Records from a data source

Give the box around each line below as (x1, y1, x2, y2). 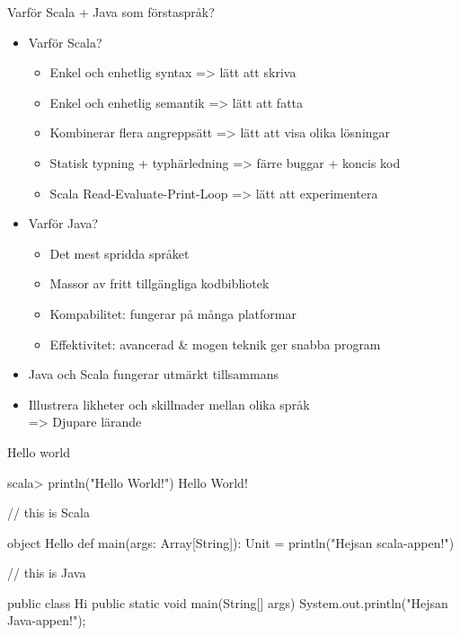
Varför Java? (28, 214, 99, 233)
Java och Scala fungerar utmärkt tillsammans (28, 365, 279, 384)
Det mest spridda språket (49, 243, 190, 262)
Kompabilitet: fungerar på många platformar (49, 304, 296, 322)
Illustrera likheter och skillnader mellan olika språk (28, 394, 310, 413)
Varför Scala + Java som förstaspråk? (7, 3, 215, 21)
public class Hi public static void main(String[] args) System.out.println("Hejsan (7, 593, 448, 612)
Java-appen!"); (7, 611, 86, 630)
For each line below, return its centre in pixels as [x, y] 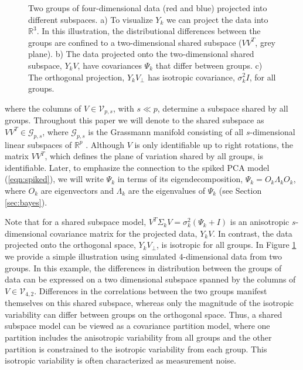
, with [123, 108]
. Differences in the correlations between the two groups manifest [151, 290]
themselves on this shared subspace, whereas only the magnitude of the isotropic [149, 303]
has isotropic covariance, [191, 77]
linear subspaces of [38, 144]
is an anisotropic [260, 222]
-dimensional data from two [233, 256]
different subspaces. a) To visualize [91, 19]
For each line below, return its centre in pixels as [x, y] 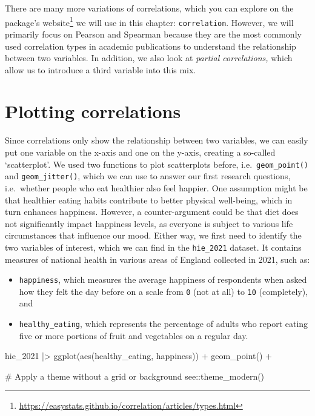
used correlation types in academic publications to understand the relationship [151, 46]
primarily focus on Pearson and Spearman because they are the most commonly [153, 34]
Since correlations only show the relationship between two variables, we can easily [157, 140]
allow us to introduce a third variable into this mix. [101, 69]
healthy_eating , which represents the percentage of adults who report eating [164, 324]
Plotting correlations [93, 111]
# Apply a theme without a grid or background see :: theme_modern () [135, 376]
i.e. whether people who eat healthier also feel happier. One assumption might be [156, 187]
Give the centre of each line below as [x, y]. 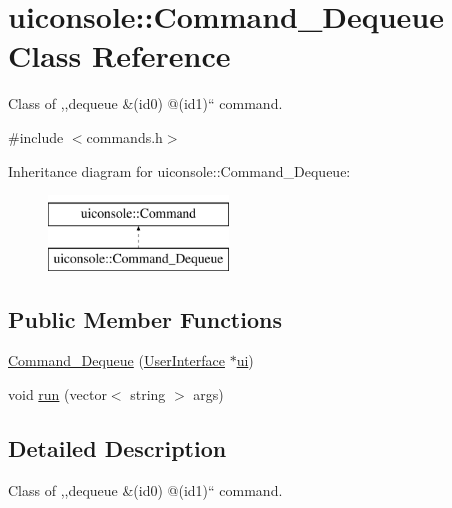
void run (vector [57, 394]
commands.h [124, 136]
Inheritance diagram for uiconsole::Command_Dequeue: [179, 170]
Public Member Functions [145, 318]
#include [36, 136]
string [148, 394]
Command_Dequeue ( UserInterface [116, 360]
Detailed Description [117, 448]

• [Assigned task]: List every line in the records above that contains the word "correlations".

• [Answer space]:
. Differences in the correlations between the two groups manifest [151, 290]
Since correlations only show the relationship between two variables, we can easily [157, 140]
Plotting correlations [93, 111]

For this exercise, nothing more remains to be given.